Millicent Hereward studied the portrait from a distance for a moment before answering, as if she had never noticed any resemblance, and needed to think the question over.

"Perhaps it does, a tiny bit, now you speak of it; though of course Teresina Ricardo couldn't touch Lady Catherine for beauty," she replied at last.

"Perhaps Sir Joshua's idea of Lady Catherine," amended Mrs, Forestier. "If he could have had Teresina for a model, very likely he would have made her even handsomer than Lady Catherine. What do you think, Sir Ian? You used to know Terry in India."

"She was more fascinating than handsome, as I remember her," he answered with just a perceptible stiffening of his thin, brown soldier-face.

"I mean, what do you think about the portrait reminding one of her?"

"There is something like in the expression of the mouth—or the shape of the eyes."

"Or both," added Mrs. Forestier, "and I suppose it's not so very remarkable, since there are a few drops of the same blood in Terry's veins. I hadn't realized the resemblance, till the other day, though I sometimes said to myself: Who is that portrait like? But then I don't suppose I'd thought twice of Terry Ricardo in five years till a week ago—since you and Milly ran over to Paris."
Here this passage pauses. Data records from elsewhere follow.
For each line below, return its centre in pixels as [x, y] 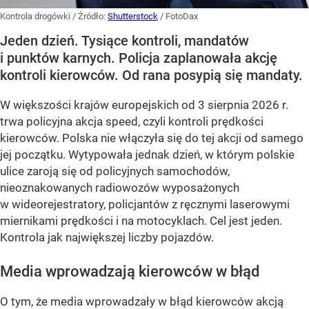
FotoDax [182, 17]
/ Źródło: [90, 17]
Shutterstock [133, 17]
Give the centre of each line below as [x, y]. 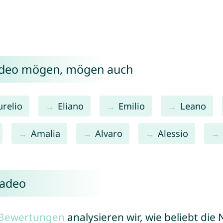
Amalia [45, 133]
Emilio [132, 106]
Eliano [70, 106]
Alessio [173, 133]
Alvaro [109, 133]
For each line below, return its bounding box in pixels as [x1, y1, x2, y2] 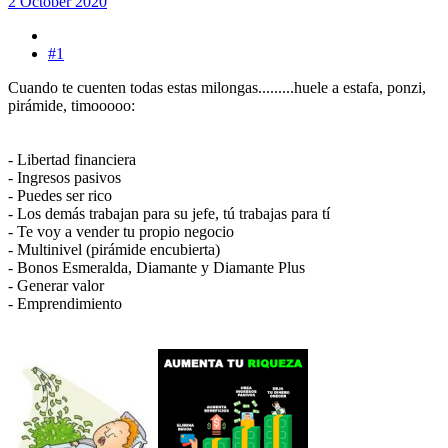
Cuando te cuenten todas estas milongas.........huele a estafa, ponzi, [8, 79, 426, 97]
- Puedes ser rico [8, 187, 112, 205]
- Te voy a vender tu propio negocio [8, 223, 234, 241]
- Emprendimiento [8, 295, 122, 313]
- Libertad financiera [8, 151, 136, 169]
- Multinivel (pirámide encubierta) [8, 241, 220, 259]
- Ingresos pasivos [8, 169, 121, 187]
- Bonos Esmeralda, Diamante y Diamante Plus [8, 259, 305, 277]
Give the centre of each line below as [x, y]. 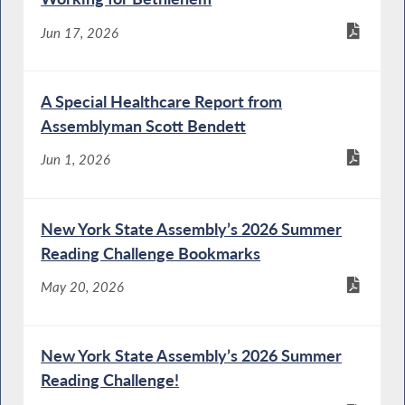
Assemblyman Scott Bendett [144, 125]
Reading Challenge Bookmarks [151, 253]
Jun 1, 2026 [76, 160]
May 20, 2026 [83, 286]
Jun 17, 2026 [80, 32]
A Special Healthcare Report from [162, 101]
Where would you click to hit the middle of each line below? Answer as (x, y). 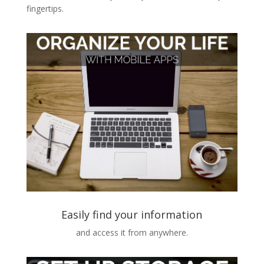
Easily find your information (132, 214)
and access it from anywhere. (132, 232)
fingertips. (45, 9)

"What made you think of her then?" asked Lady Hereward, turning her favourite ring on her finger.

"Why, she's in England—arrived yesterday, and has come to visit the Norman Ricardos. Maud Ricardo was here about a week ago, and told me they were expecting their cousin Terry."

"Oh!" said Lady Hereward.

Sir Ian said nothing.

Mrs. Forestier flashed one of her bright glances from the wife to the husband.

"Luncheon is served, madam," announced the old butler.